Maryland Terrapins Football Under Jim Tatum (1947–1955) - Tatum Before Maryland

Tatum Before Maryland

Jim Tatum was born in McColl, South Carolina on July 22, 1913. He played football as a left tackle like four of his older brothers. Tatum attended the University of North Carolina where he played for Carl Snavely's Tar Heels and earned All-American honors during his senior year in 1934. The following season, he became Snavely's assistant coach and followed him to Cornell in 1936. Tatum returned to North Carolina in 1940 as an assistant coach under Bear Wolf. In 1942, Tatum was promoted into the head coaching job himself and compiled a 5–2–2 record. The next year, during the Second World War, he enlisted in the United States Navy and served as an assistant coach for the Iowa Pre-Flight School football team under Don Faurot, the inventor of the split-T. Future Oklahoma coach Bud Wilkinson worked as an assistant coach alongside Tatum.

In 1946, with the recommendation of Oklahoma athletic director Jap Haskell, Tatum was hired as the Sooners' head coach and brought Wilkinson as an assistant. Tatum replaced Dewey Luster, who resigned due to ill health. Luster had struggled in the position as the Second World War put a continuous and heavy drain on athletes at the University of Oklahoma. The final game before Luster's resignation was a 0–47 loss at the hands of Oklahoma A&M, which rounded out Oklahoma's 1945 season with a 5–5 record.

In Tatum's one season at Oklahoma, he led the Sooners to an 8–3 finish and a share of the Big Six Conference championship. Tatum and his staff also recruited nine players who became All-Americans: Plato Andros, Buddy Burris, Jack Mitchell, Jim Owens, John Rapacz, Darrell Royal, George Thomas, Wade Walker, and Stan West.

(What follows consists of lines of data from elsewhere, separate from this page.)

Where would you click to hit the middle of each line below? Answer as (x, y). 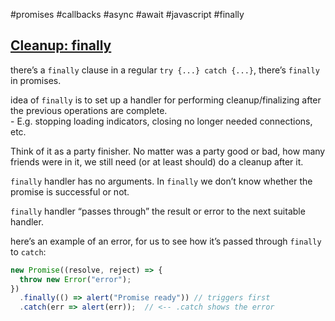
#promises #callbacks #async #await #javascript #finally (127, 14)
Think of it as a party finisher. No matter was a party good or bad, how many (168, 151)
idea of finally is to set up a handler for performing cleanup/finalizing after (166, 100)
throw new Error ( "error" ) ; (75, 279)
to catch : (28, 251)
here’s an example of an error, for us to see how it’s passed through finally (166, 241)
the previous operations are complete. (89, 110)
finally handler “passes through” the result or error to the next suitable (158, 211)

In addition to his team's success on the gridiron, Tatum caused controversy. Buddy Burris, the first three-time All-American at Oklahoma, said, "Jim Tatum was a con-man, a dictator, a tyrant, and one hell of a football coach." Tatum greatly surpassed his allocated budget and linked players with sponsors who sometimes paid or bought clothes for their sponsored players. After a 34–13 Gator Bowl victory over N.C. State, University of Oklahoma president George Cross discovered that Tatum had paid the fifty Sooners players $120 each ($1,413, adjusted for inflation). Cross had explicitly warned Tatum not to do so, as it was a violation of conference rules. With further investigation, it was discovered that $60,000 ($706,382 in inflation-adjusted terms) was unaccounted for in the athletic department budget, which resulted in the relief of athletic director Jap Haskell.

Meanwhile, Tatum resigned to take the head coaching job at Maryland with a $12,000 salary, one-third more than he made at Oklahoma, ($123,380, adjusted for inflation). Oklahoma filled the open coaching job with Tatum's former assistant, Bud Wilkinson.